Limits evaluate after each call's cost lands on usage.costUsd. Forks and replays start with a fresh budget — replay is a debug action, not production work.

Cross-process aggregation

For "tenant X spends ≤ $50/day" or "company-wide ≤ $100/hour" caps, pair perScope + scopeKey + store with a cross-process CostBudgetStore:

import { init, inMemoryCostBudgetStore } from '@fabric-harness/sdk';
import { postgresCostBudgetStore } from '@fabric-harness/node';

const fabric = await init({
  costLimit: {
    perScope: 50.00,
    scopeKey: `tenant:${tenantId}:day:${todayIso}`,
    store: postgresCostBudgetStore({ client: pgClient }),  // or inMemoryCostBudgetStore() for single-process
    onExceed: 'throw',
  },
});

The store is the source of truth — multiple agents / multiple processes share the running total. fabric-harness never interprets scopeKey; you pick the convention (per-tenant, per-day, per-org). Reset semantics (daily rollover, billing period close) are also yours — call store.reset(scopeKey) from a scheduled task.

Anthropic prompt caching

When an Anthropic response includes cache_read_input_tokens / cache_creation_input_tokens, fabric-harness records them on usage.cachedInputTokens and usage.cacheWriteTokens, and the cost calculator discounts billed input tokens by the cached read amount (and adds the cache-write surcharge when present). fh metrics shows a new Cache: read=N write=N line so you can see how much you're saving.

$ fh metrics ask-1f4f...
Tokens: input=120000 output=2400 total=122400
Cache: read=96000 write=0
Cost: $0.046800

Cache-read tokens are billed at ~10% of the standard input rate on Claude models. Long, stable system prompts → big savings.

Per-call cost telemetry

Every model call is enriched with a USD estimate from a static price table (mainline OpenAI, Anthropic, Gemini, Bedrock, Cohere). Cost shows up in fh metrics and on OpenTelemetry spans as gen_ai.usage.cost_usd — see CLI → metrics.

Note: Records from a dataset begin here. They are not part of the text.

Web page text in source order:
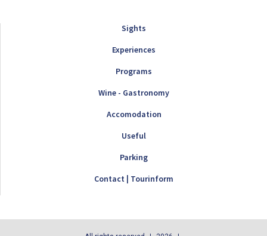
Sights
Experiences
Programs
Wine - Gastronomy
Accomodation
Useful
Parking
Contact | Tourinform
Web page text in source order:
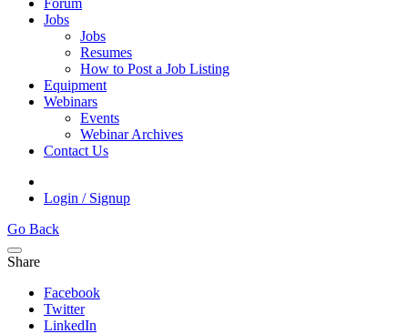
Jobs
Jobs
Resumes
How to Post a Job Listing
Equipment
Webinars
Events
Webinar Archives
Contact Us
Login / Signup
Go Back
Share
Facebook
Twitter
LinkedIn
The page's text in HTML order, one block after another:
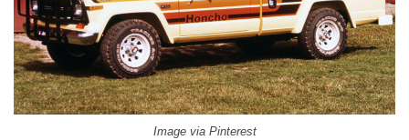
Image via Pinterest
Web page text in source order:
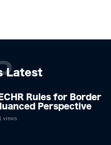
Latest
Rules for Border
Perspective
views
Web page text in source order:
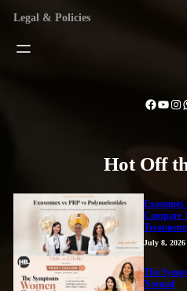
Legal & Policies
Facebook YouTube Instagram WhatsApp
Hot Off
Compare
July 8, 2026
The
Normal
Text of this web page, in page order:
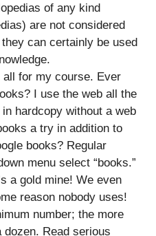
of any kind
are not considered
can certainly be used
for my course. Ever
I use the web all the
hardcopy without a web
a try in addition to
books? Regular
menu select “books.”
a gold mine! We even
reason nobody uses!
number; the more
dozen. Read serious
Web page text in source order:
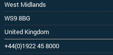
West Midlands
WS9 8BG
United Kingdom
+44(0)1922 45 8000
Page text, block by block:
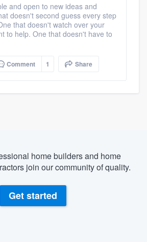
and open to new ideas and
doesn't second guess every step
that doesn't watch over your
to help. One that doesn't have to
Comment 1 Share
home builders and home
join our community of quality.
Get started

Override or extend the catalog at runtime when you have custom-rate contracts:

import { registerModelPrices } from '@fabric-harness/sdk';

registerModelPrices([
  { provider: 'openai', model: 'gpt-4o', inputPerMTok: 1.5, outputPerMTok: 6, effectiveAt: '2026-05-08', notes: 'Enterprise contract' },
]);

Reasoning effort

Reasoning-capable models accept a thinkingLevel controlling how much the model thinks before answering:

type ThinkingLevel = 'off' | 'minimal' | 'low' | 'medium' | 'high' | 'xhigh';

It is configurable at three scopes, most-specific wins:

const agent = await init({ model: 'cloudflare/@cf/openai/gpt-oss-120b', thinkingLevel: 'medium' });
const session = await agent.session('s1', { thinkingLevel: 'high' });   // per-session override
await session.prompt('think hard about this', { thinkingLevel: 'xhigh' }); // per-call override

The level is capability-gated: reasoning-capable providers map it to their native control, others ignore it (no error). 'off' (or unset) requests no reasoning.

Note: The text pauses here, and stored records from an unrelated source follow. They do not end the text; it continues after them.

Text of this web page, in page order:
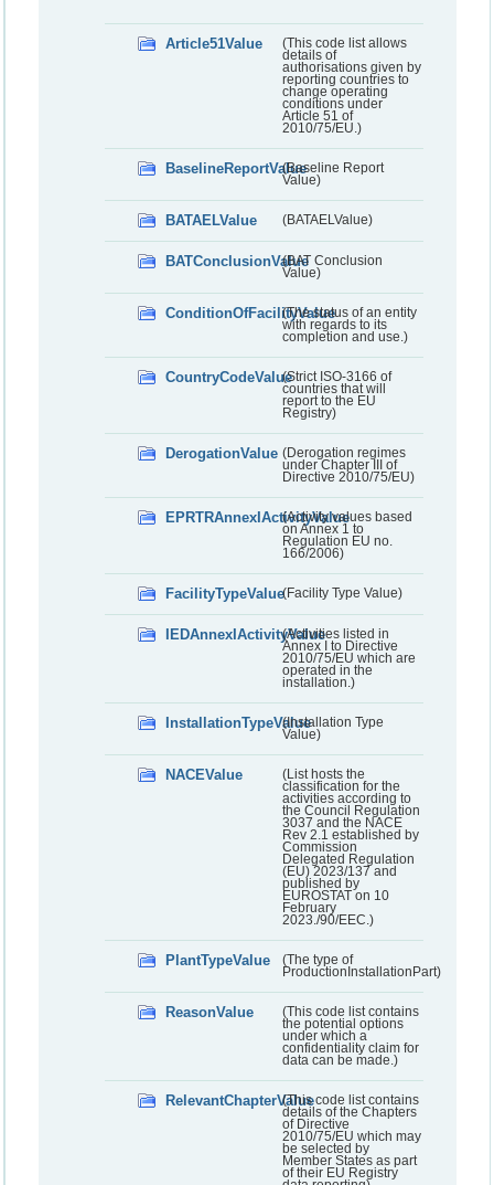
Article51Value
(This code list allows
details of
authorisations given by
reporting countries to
change operating
conditions under
Article 51 of
2010/75/EU.)
BaselineReportValue(Baseline Report
Value)
BATAELValue (BATAELValue)
BATConclusionValue(BAT Conclusion
Value)
ConditionOfFacilityValue(The status of an entity
with regards to its
completion and use.)
CountryCodeValue(Strict ISO-3166 of
countries that will
report to the EU
Registry)
DerogationValue (Derogation regimes
under Chapter III of
Directive 2010/75/EU)
EPRTRAnnexIActivityValue
(Activity values based
on Annex 1 to
Regulation EU no.
166/2006)
FacilityTypeValue(Facility Type Value)
IEDAnnexIActivityValue(Activities listed in
Annex I to Directive
2010/75/EU which are
operated in the
installation.)
InstallationTypeValue(Installation Type
Value)
NACEValue
(List hosts the
classification for the
activities according to
the Council Regulation
3037 and the NACE
Rev 2.1 established by
Commission
Delegated Regulation
(EU) 2023/137 and
published by
EUROSTAT on 10
February
2023./90/EEC.)
PlantTypeValue
(The type of
ProductionInstallationPart)
ReasonValue
(This code list contains
the potential options
under which a
confidentiality claim for
data can be made.)
RelevantChapterValue(This code list contains
details of the Chapters
of Directive
2010/75/EU which may
be selected by
Member States as part
of their EU Registry
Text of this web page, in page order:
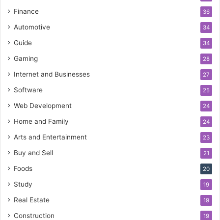
Finance 36
Automotive 34
Guide 34
Gaming 28
Internet and Businesses 27
Software 25
Web Development 24
Home and Family 24
Arts and Entertainment 23
Buy and Sell 21
Foods 20
Study 19
Real Estate 19
Construction 19
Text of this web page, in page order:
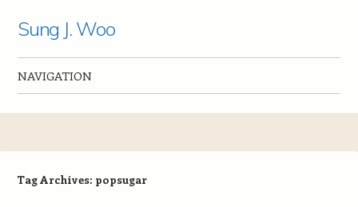
Sung J. Woo
NAVIGATION
Tag Archives: popsugar
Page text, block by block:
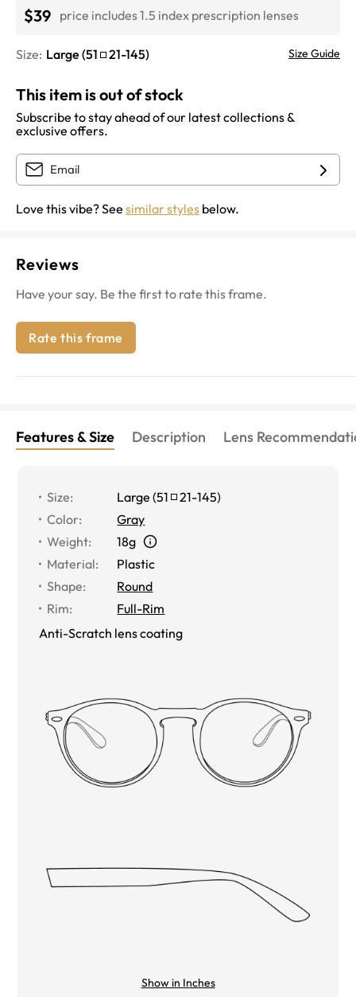
$39 price includes 1.5 index prescription lenses
Size: Large (51 21-145) Size Guide
This item is out of stock
Subscribe to stay ahead of our latest collections &
exclusive offers.
Love this vibe? See similar styles below.
Reviews
Have your say. Be the first to rate this frame.
Rate this frame
Features & Size Description Lens
Size: Large (51 21-145)
Color:
Gray
Weight:
18g
Material:
Plastic
Shape:
Round
Rim:
Full-Rim
Anti-Scratch lens coating
Show in Inches
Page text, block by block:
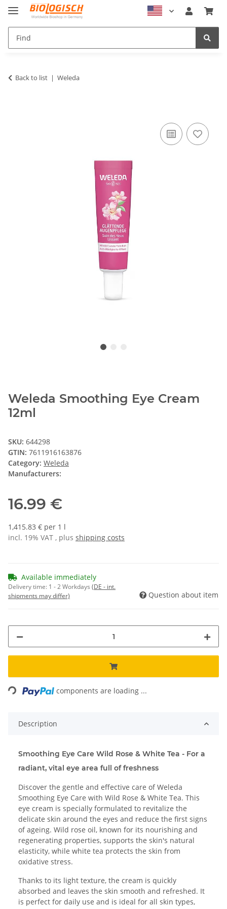
Back to list Weleda
Weleda Smoothing Eye Cream
12ml
SKU: 644298
GTIN: 7611916163876
Category: Weleda
Manufacturers:
16.99 €
1,415.83 € per 1 l
incl. 19% VAT , plus shipping costs
Available immediately
Delivery time: 1 - 2 Workdays (DE - int.
shipments may differ)
Question about item
components are loading ...
Description
Smoothing Eye Care Wild Rose & White Tea - For a
radiant, vital eye area full of freshness
Discover the gentle and effective care of Weleda
Smoothing Eye Care with Wild Rose & White Tea. This
eye cream is specially formulated to revitalize the
delicate skin around the eyes and reduce the first signs
of ageing. Wild rose oil, known for its nourishing and
regenerating properties, supports the skin's natural
elasticity, while white tea protects the skin from
oxidative stress.
Thanks to its light texture, the cream is quickly
absorbed and leaves the skin smooth and refreshed. It
is perfect for daily use and is ideal for all skin types,
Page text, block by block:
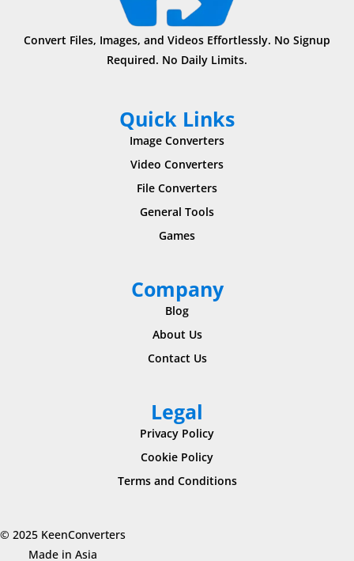
Convert Files, Images, and Videos Effortlessly. No Signup
Required. No Daily Limits.
Quick Links
Image Converters
Video Converters
File Converters
General Tools
Games
Company
Blog
About Us
Contact Us
Legal
Privacy Policy
Cookie Policy
Terms and Conditions
© 2025 KeenConverters
Made in Asia
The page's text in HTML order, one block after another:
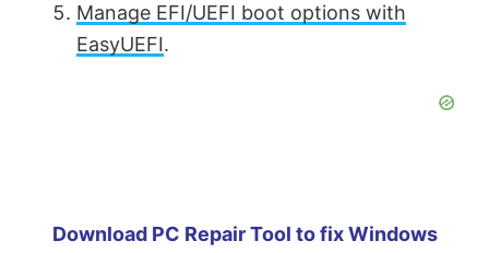
Manage EFI/UEFI boot options with
EasyUEFI.
Download PC Repair Tool to fix Windows
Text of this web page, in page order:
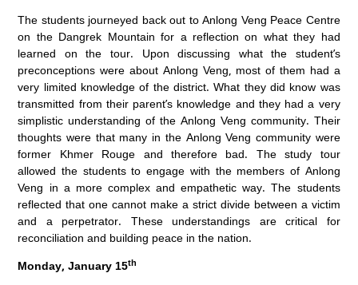
The students journeyed back out to Anlong Veng Peace Centre
on the Dangrek Mountain for a reflection on what they had
learned on the tour. Upon discussing what the student’s
preconceptions were about Anlong Veng, most of them had a
very limited knowledge of the district. What they did know was
transmitted from their parent’s knowledge and they had a very
simplistic understanding of the Anlong Veng community. Their
thoughts were that many in the Anlong Veng community were
former Khmer Rouge and therefore bad. The study tour
allowed the students to engage with the members of Anlong
Veng in a more complex and empathetic way. The students
reflected that one cannot make a strict divide between a victim
and a perpetrator. These understandings are critical for
reconciliation and building peace in the nation.
Monday, January 15th
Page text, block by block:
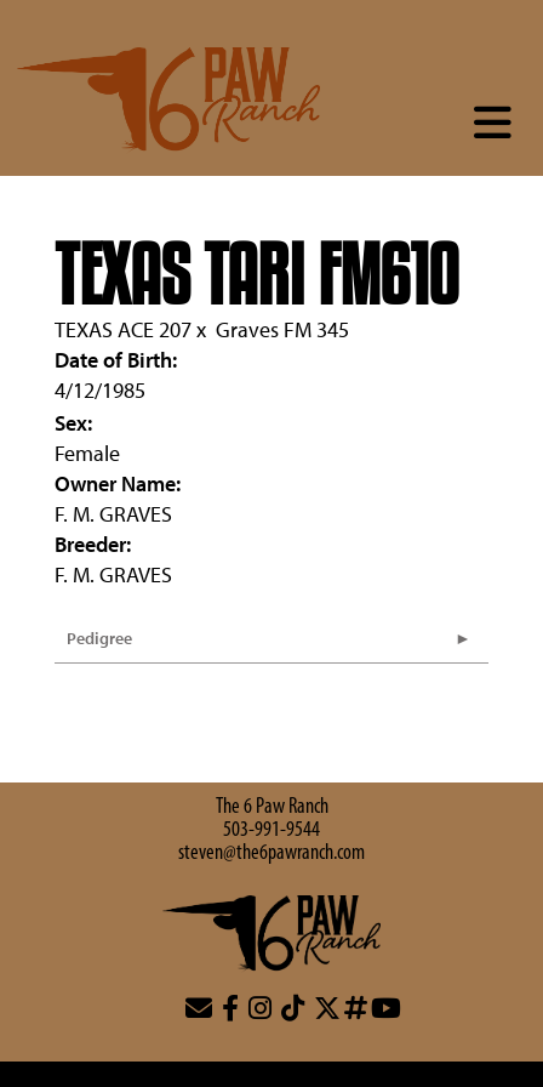
TEXAS TARI FM610
TEXAS ACE 207x Graves FM 345
Date of Birth:
4/12/1985
Sex:
Female
Owner Name:
F. M. GRAVES
Breeder:
F. M. GRAVES
Pedigree
The 6 Paw Ranch
503-991-9544
steven@the6pawranch.com

  • Default loop (pi-agent-core): works for every provider; pi-ai handles capability detection + per-provider mapping and clamps the level to what each model supports.
  • Native Fabric providers: Cloudflare Workers AI binding & OpenAI-compatible map to reasoning_effort; Anthropic to thinking.budget_tokens (with max_tokens raised above the budget); Gemini/Vertex to thinkingConfig.thinkingBudget. Gated to known reasoning families (o-series / gpt-5 / gpt-oss, Claude 3.7/4.x, Gemini 2.5).